Complex wave functions, CPT and quantum field theory for classical generalized Ising models

TL;DR

This paper explores how complex wave functions and CPT symmetry in quantum field theory can be applied to classical generalized Ising models, revealing connections to probabilistic cellular automata and discrete quantum field theories.

Contribution

It introduces a framework linking quantum concepts like CPT symmetry to classical Ising models and automata, enabling simulation of fermionic quantum field theories with classical probabilistic systems.

Findings

Discrete PCA correspond to discretized quantum field theories for fermions

Correlation functions match Lorentz-invariant Feynman propagators

Probabilistic boundary conditions relate to Fermi-Dirac distribution

Abstract

The quantum or quantum field theory concept of a complex wave function is useful for understanding the information transport in classical statistical generalized Ising models. We relate complex conjugation to the discrete transformations charge conjugation ($C$), parity ($P$) and time reversal ($T$). A subclass of generalized Ising models are probabilistic cellular automata (PCA) with deterministic updating and probabilistic initial conditions.

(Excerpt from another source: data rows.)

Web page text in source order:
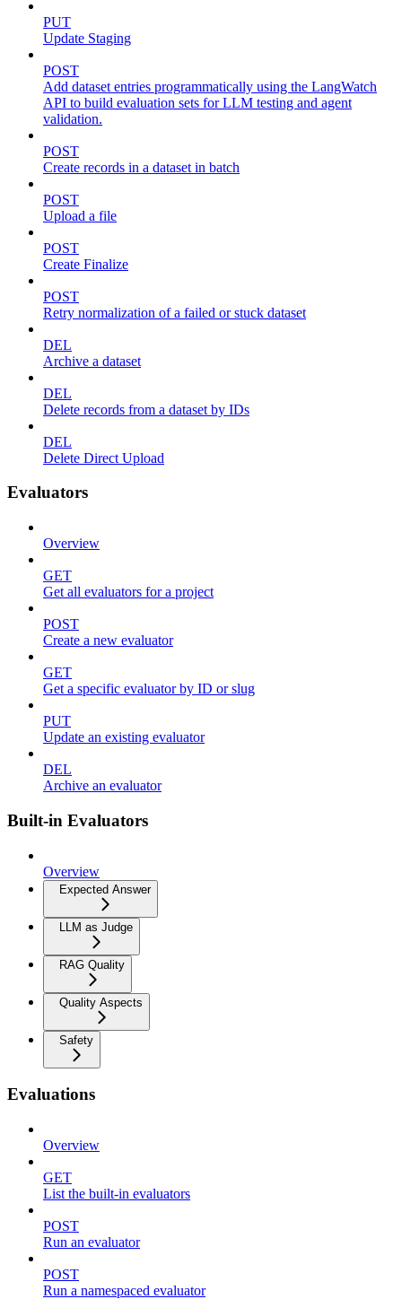
PUT
Update Staging
POST
Add dataset entries programmatically using the LangWatch
API to build evaluation sets for LLM testing and agent
validation.
POST
Create records in a dataset in batch
POST
Upload a file
POST
Create Finalize
POST
Retry normalization of a failed or stuck dataset
DEL
Archive a dataset
DEL
Delete records from a dataset by IDs
DEL
Delete Direct Upload
Evaluators
Overview
GET
Get all evaluators for a project
POST
Create a new evaluator
GET
Get a specific evaluator by ID or slug
PUT
Update an existing evaluator
DEL
Archive an evaluator
Built-in Evaluators
Overview
Expected Answer
LLM as Judge
RAG Quality
Quality Aspects
Safety
Evaluations
Overview
GET
List the built-in evaluators
POST
Run an evaluator
POST
Run a namespaced evaluator

Simple two-dimensional PCA correspond to discretized quantum field theories for Majorana--Weyl, Weyl or Dirac fermions. Momentum and energy are conserved statistical observables. For PCA describing free massless fermions we investigate the vacuum and field operators for particle excitations. For the correlation function one finds the Lorentz-invariant Feynman propagator of quantum field theory. Furthermore, these automata admit probabilistic boundary conditions that correspond to thermal equilibrium with the quantum Fermi--Dirac distribution. PCA with updating sequences of propagation and interaction steps can realize a rich variety of discrete quantum field theories for fermions with interactions. For information theory the quantum formalism for PCA sheds new light on deterministic computing or signal processing with probabilistic input.